# [TRY IT]
In the material below, list every line carrying the string "DISCHRG".

# [MATERIALS PROVIDED]

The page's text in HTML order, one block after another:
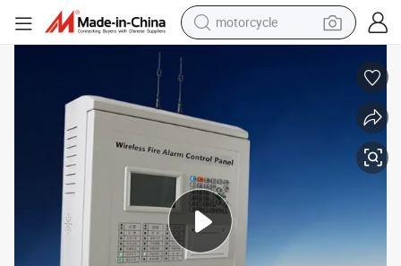
motorcycle
shoulder bag
wheel loader
farm tractor
basketball shoe
Wireless Addressable Fire Control Panel for The Building Fire-Fighting
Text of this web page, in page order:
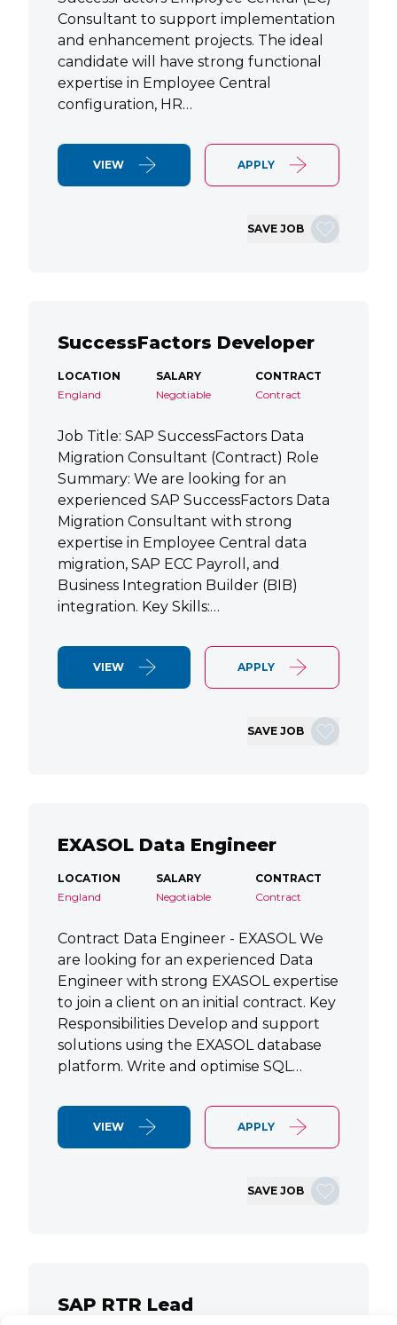
Consultant to support implementation
and enhancement projects. The ideal
candidate will have strong functional
expertise in Employee Central
configuration, HR…
VIEW APPLY
SAVE JOB
SuccessFactors Developer
LOCATION
England
SALARY
Negotiable
CONTRACT
Contract
Job Title: SAP SuccessFactors Data
Migration Consultant (Contract) Role
Summary: We are looking for an
experienced SAP SuccessFactors Data
Migration Consultant with strong
expertise in Employee Central data
migration, SAP ECC Payroll, and
Business Integration Builder (BIB)
integration. Key Skills:…
VIEW APPLY
SAVE JOB
EXASOL Data Engineer
LOCATION
England
SALARY
Negotiable
CONTRACT
Contract
Contract Data Engineer - EXASOL We
are looking for an experienced Data
Engineer with strong EXASOL expertise
to join a client on an initial contract. Key
Responsibilities Develop and support
solutions using the EXASOL database
platform. Write and optimise SQL…
VIEW APPLY
SAVE JOB
SAP RTR Lead
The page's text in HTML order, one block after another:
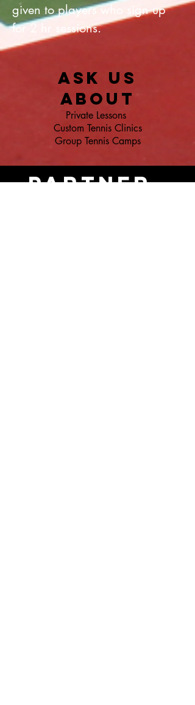
given to players who sign up
for 2 hr sessions.
Ask us
about
Private Lessons
Custom Tennis Clinics
Group Tennis Camps
Partner
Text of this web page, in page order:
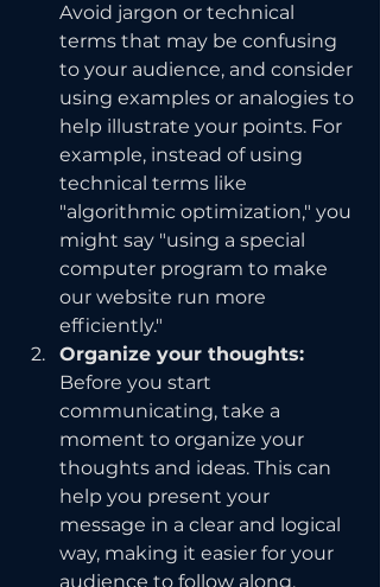
Avoid jargon or technical
terms that may be confusing
to your audience, and consider
using examples or analogies to
help illustrate your points. For
example, instead of using
technical terms like
"algorithmic optimization," you
might say "using a special
computer program to make
our website run more
efficiently."
Organize your thoughts:
Before you start
communicating, take a
moment to organize your
thoughts and ideas. This can
help you present your
message in a clear and logical
way, making it easier for your
audience to follow along.
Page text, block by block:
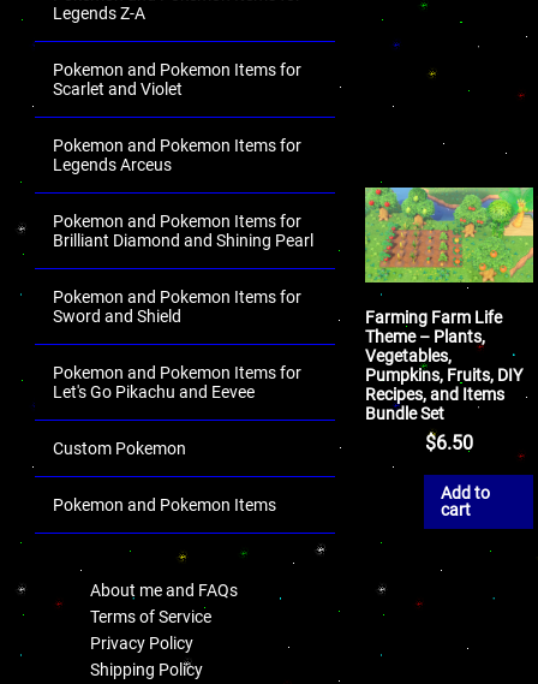
Legends Z-A
Pokemon and Pokemon Items for
Scarlet and Violet
Pokemon and Pokemon Items for
Legends Arceus
Pokemon and Pokemon Items for
Brilliant Diamond and Shining Pearl
Pokemon and Pokemon Items for
Sword and Shield
Pokemon and Pokemon Items for
Let's Go Pikachu and Eevee
Custom Pokemon
Pokemon and Pokemon Items
About me and FAQs
Terms of Service
Privacy Policy
Shipping Policy
Farming Farm Life
Theme – Plants,
Vegetables,
Pumpkins, Fruits, DIY
Recipes, and Items
Bundle Set
$6.50
Add to
cart
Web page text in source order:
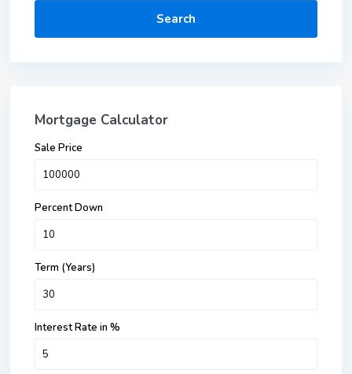
Search
Mortgage Calculator
Sale Price
Percent Down
Term (Years)
Interest Rate in %
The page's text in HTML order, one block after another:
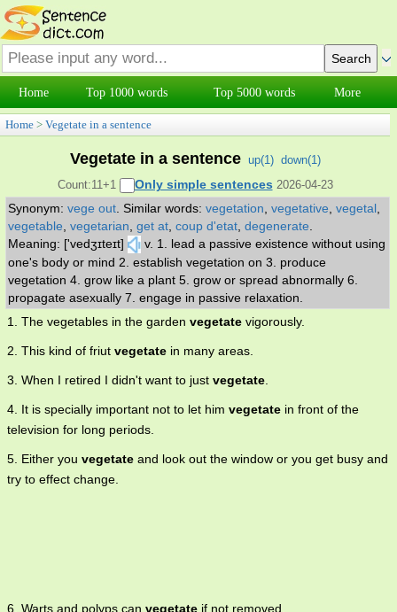
Home Top 1000 words Top 5000 words More
Home > Vegetate in a sentence
Vegetate in a sentence up(1) down(1)
Count:11+1
Only simple sentences 2026-04-23
Synonym: vege out Similar words: vegetation vegetative vegetal
vegetable vegetarian get at coup d'etat degenerate
Meaning: ['vedʒɪteɪt]
v. 1. lead a passive existence without using
one's body or mind 2. establish vegetation on 3. produce
vegetation 4. grow like a plant 5. grow or spread abnormally 6.
propagate asexually 7. engage in passive relaxation.
1. The vegetables in the garden vegetate vigorously.
2. This kind of friut vegetate in many areas.
3. When I retired I didn't want to just vegetate.
4. It is specially important not to let him vegetate in front of the
television for long periods.
5. Either you vegetate and look out the window or you get busy and
try to effect change.
6. Warts and polyps can vegetate if not removed.
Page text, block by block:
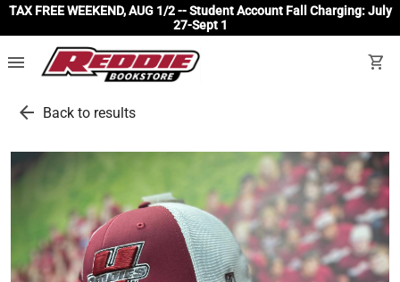
TAX FREE WEEKEND, AUG 1/2 -- Student Account Fall Charging: July
27-Sept 1
menu shopping_cart
arrow_back Back to results
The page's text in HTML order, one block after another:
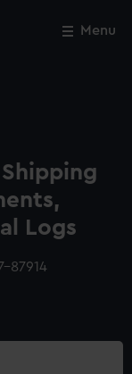
Menu
Logs
87914
Close
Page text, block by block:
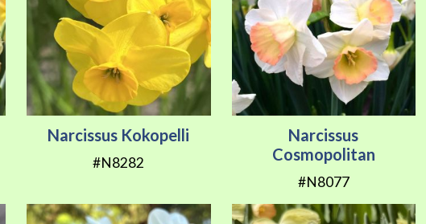
Narcissus Kokopelli
#N8282
Narcissus
Cosmopolitan
#N8077
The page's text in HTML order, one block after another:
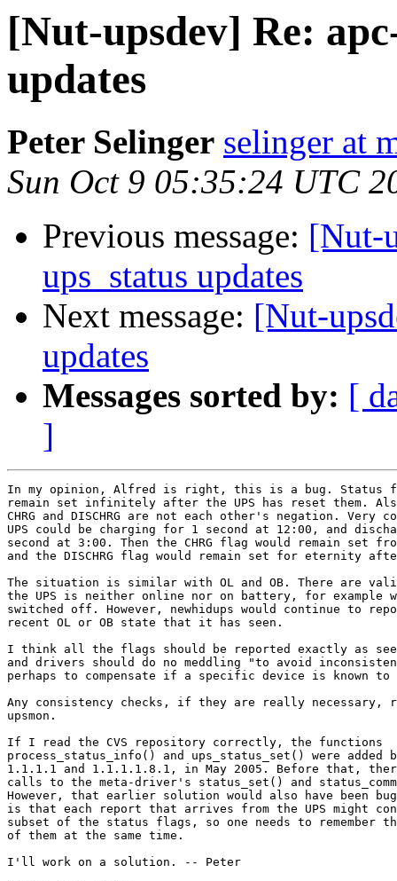
[Nut-upsdev] Re:
updates
Peter Selinger selinger at
Sun Oct 9 05:35:24 UTC
Previous message: [Nut-
ups_status updates
Next message: [Nut-
updates
Messages sorted by: [
]
In my opinion, Alfred is right, this is a bug. Status
remain set infinitely after the UPS has reset them.
CHRG and DISCHRG are not each other's negation. Very
UPS could be charging for 1 second at 12:00, and
second at 3:00. Then the CHRG flag would remain set
and the DISCHRG flag would remain set for eternity
The situation is similar with OL and OB. There are
the UPS is neither online nor on battery, for example
switched off. However, newhidups would continue to
recent OL or OB state that it has seen.
I think all the flags should be reported exactly as
and drivers should do no meddling "to avoid
perhaps to compensate if a specific device is known to
Any consistency checks, if they are really necessary,
upsmon.
If I read the CVS repository correctly, the functions
process_status_info() and ups_status_set() were added
1.1.1.1 and 1.1.1.1.8.1, in May 2005. Before that,
calls to the meta-driver's status_set() and
However, that earlier solution would also have been
is that each report that arrives from the UPS might
subset of the status flags, so one needs to remember
of them at the same time.
I'll work on a solution. -- Peter
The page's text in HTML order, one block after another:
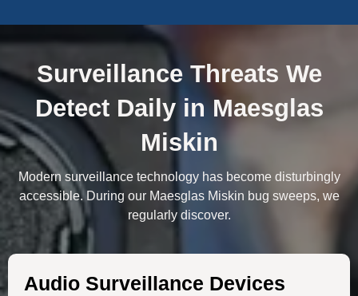
Surveillance Threats We
Detect Daily in Maesglas
Miskin
Modern surveillance technology has become disturbingly
accessible. During our Maesglas Miskin bug sweeps, we
regularly discover.
Audio Surveillance Devices
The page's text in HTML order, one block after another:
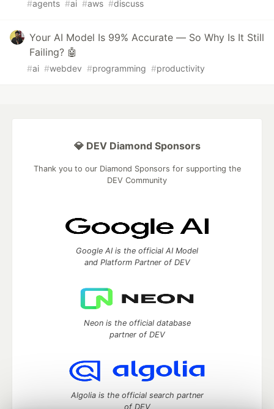
#agents #ai #aws #discuss
Your AI Model Is 99% Accurate — So Why Is It Still
Failing? 🤖
#ai #webdev #programming #productivity
💎 DEV Diamond Sponsors
Thank you to our Diamond Sponsors for supporting the
DEV Community
Google AI is the official AI Model
and Platform Partner of DEV
Neon is the official database
partner of DEV
Algolia is the official search partner
of DEV
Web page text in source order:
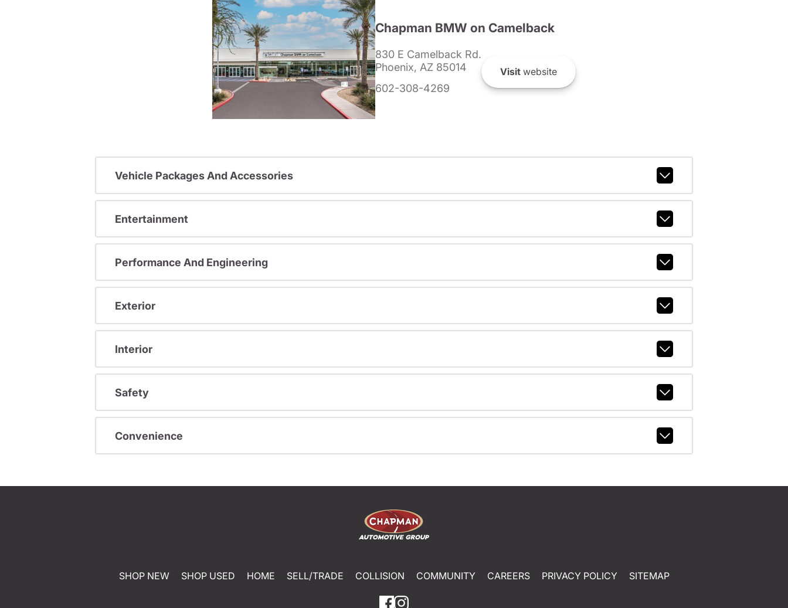
Chapman BMW on Camelback
830 E Camelback Rd.
Phoenix, AZ 85014
602-308-4269
Visit website
Vehicle Packages And Accessories
Entertainment
Performance And Engineering
Exterior
Interior
Safety
Convenience
SHOP NEW SHOP USED HOME SELL/TRADE COLLISION COMMUNITY CAREERS PRIVACY POLICY SITEMAP

# [RESULT OF THIS EXERCISE]
CHRG and DISCHRG are not each other's negation. Very
and the DISCHRG flag would remain set for eternity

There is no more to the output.